Liu attributes this to China’s academia shifting from a passive actor purely focused on research to active participants in the country’s ambitions for global technology leadership.
“Chinese universities were rather disconnected around twenty years ago, but today they have seamlessly integrated and caught up with the rest of the world in terms of advanced research publications,” he explains. “There was also a realisation that academia should work together with industry to really deploy real-world systems and have their work integrated into industry products.”
“That’s why in recent years, you see Chinese universities becoming actively involved in industry product development and you’ll see many university professors serving as advisors, CEOs, or chief scientists in the private sector.”
A future shaped by the edge
Eight years ago, Chinese premier Xi Jinping told the first meeting of the country’s Central Cyberspace Commission that “information mastery has become an important symbol of national soft power and competitiveness” and that it was imperative for China to “strengthen independent innovation in core technologies and infrastructure construction”. In 2022, it appears that the country’s technology industry has made significant strides towards realising those ambitions.
And there are signs that it will continue to rapidly advance. The state news agency Xinhua recently announced that the government will “accelerate the construction of major new infrastructure projects” that include 5G deployments, off the back of a period of economic recovery.
Looking ahead, the Linux Foundation forecasts that 38% of the global infrastructure for edge computing will be in the Asia Pacific by 2028, with countries such as China, Japan and South Korea predicted to be significant players in its adoption across the region. Western European states are also predicted to be major contributors with 29% of global edge infrastructure, while the US will have a 21% share, according to the report.

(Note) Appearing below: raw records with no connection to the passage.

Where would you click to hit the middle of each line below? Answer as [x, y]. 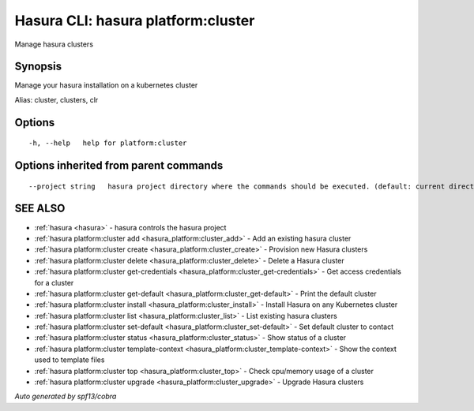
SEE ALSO [40, 209]
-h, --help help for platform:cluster [108, 143]
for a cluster [54, 282]
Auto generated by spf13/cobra [66, 396]
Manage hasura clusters [54, 44]
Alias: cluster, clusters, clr [56, 99]
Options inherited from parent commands [119, 166]
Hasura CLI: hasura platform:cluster [135, 21]
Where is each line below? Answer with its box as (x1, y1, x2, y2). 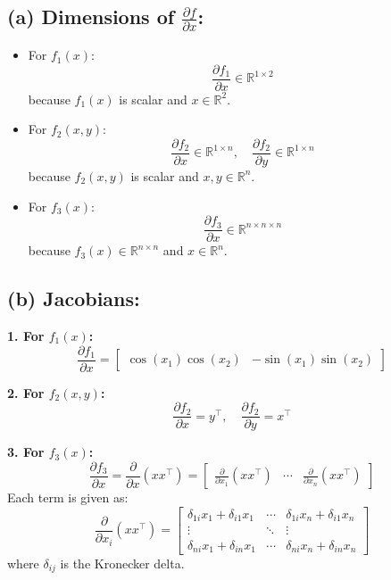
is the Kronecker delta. (60, 553, 185, 572)
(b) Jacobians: (7, 285, 140, 312)
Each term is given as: (7, 488, 129, 507)
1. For (7, 327, 45, 344)
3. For (7, 443, 45, 461)
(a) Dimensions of (7, 3, 175, 30)
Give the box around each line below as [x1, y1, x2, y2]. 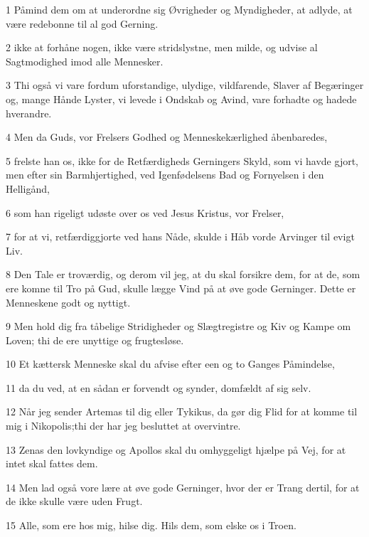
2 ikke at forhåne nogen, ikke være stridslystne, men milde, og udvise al [6, 40, 318, 55]
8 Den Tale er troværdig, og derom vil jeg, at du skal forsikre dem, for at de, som [6, 267, 360, 282]
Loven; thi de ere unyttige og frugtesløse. [6, 332, 184, 347]
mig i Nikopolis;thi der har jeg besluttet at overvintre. [6, 418, 241, 433]
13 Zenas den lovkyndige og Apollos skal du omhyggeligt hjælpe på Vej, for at [6, 442, 346, 457]
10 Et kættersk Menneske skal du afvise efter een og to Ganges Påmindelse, [6, 356, 335, 371]
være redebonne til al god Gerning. [6, 16, 159, 31]
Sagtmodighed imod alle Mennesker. [6, 53, 164, 68]
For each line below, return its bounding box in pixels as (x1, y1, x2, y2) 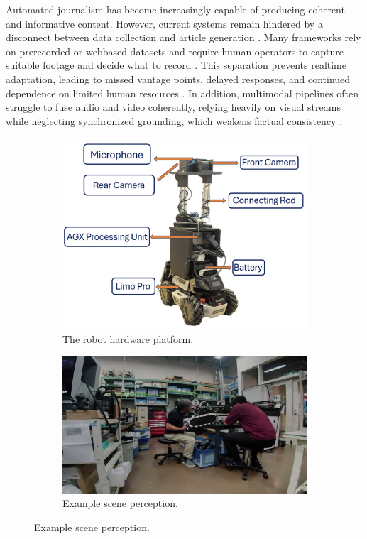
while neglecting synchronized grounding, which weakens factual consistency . (6, 113, 343, 128)
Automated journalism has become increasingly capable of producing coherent (6, 2, 345, 16)
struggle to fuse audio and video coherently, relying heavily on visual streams (6, 99, 341, 114)
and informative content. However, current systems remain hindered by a (6, 16, 323, 31)
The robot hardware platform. (62, 331, 194, 346)
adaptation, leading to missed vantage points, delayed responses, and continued (6, 71, 351, 86)
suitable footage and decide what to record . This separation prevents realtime (6, 58, 346, 72)
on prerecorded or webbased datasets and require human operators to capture (6, 43, 344, 58)
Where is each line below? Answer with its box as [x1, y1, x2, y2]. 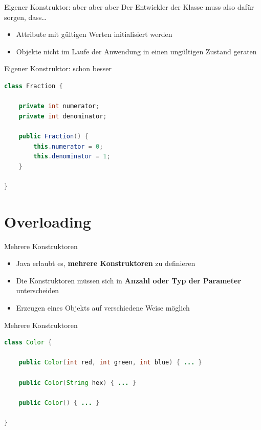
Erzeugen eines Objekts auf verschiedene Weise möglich [16, 302, 190, 313]
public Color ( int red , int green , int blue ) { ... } [18, 359, 202, 366]
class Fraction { [4, 82, 63, 90]
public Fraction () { [18, 132, 89, 140]
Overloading [4, 211, 91, 232]
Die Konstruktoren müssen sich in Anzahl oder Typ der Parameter [16, 275, 242, 285]
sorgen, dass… [4, 11, 47, 22]
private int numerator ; [18, 103, 100, 110]

Spalding warns that China’s dominance in edge computing technologies and 5G has worrying implications for the rest of the world. State surveillance is a significant driver for edge computing in China, he believes. "They already use a lot of cameras at the edge for their surveillance state," he explains. "Those cameras need to be powered by AI, and that AI needs to be powered by edge processing."
Given China's head start in 5G and edge, its culture of surveillance could set the direction for the technology's evolution. Western companies such as Meta, Apple, Netflix and Google shaped the global digital economy by establishing norms for the use of personal data to target advertising, he explains. Now, he predicts, Chinese corporations like Alibaba, Baidu, Huawei and ZTE are shaping the future direction of surveillance technologies underpinned by edge computing.
“What does that mean from a national security perspective when you have technologies that are designed to support a surveillance state and to basically diminish the ideas of individual liberty, privacy and the rule of law?” he says. “These are the tools that are going to proliferate into other economies and other societies and certainly they're going to be adopted by countries like Russia and Iran and North Korea.”
“But increasingly, there are also going into democracies to help those governments control their populations. That's really, I think, the danger.”